■ WHAT YOU SHOULD DO
Search the records below for the word "that", then return every line where it appears.
(PROVIDED RECORDS begins)
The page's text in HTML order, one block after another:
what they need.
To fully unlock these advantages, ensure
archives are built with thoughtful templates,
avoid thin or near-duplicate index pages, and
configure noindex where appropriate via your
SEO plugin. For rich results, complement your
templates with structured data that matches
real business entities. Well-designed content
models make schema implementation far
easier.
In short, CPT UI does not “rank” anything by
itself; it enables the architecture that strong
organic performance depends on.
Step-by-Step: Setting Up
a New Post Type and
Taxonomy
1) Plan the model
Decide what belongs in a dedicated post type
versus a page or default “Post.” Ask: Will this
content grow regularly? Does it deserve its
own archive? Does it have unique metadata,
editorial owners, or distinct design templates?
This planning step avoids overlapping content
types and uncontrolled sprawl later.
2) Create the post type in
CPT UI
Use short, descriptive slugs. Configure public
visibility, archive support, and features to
(PROVIDED RECORDS ends)
(PROVIDED RECORDS begins)
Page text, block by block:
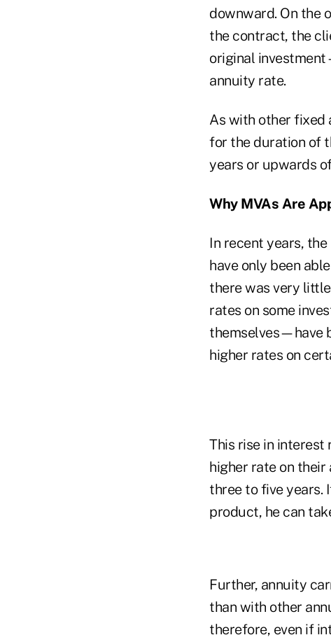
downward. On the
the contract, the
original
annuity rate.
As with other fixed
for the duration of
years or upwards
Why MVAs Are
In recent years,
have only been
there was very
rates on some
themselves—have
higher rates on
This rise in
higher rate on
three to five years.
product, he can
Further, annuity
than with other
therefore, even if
(PROVIDED RECORDS ends)
■ TASK RESPONSE
templates with structured data that matches
itself; it enables the architecture that strong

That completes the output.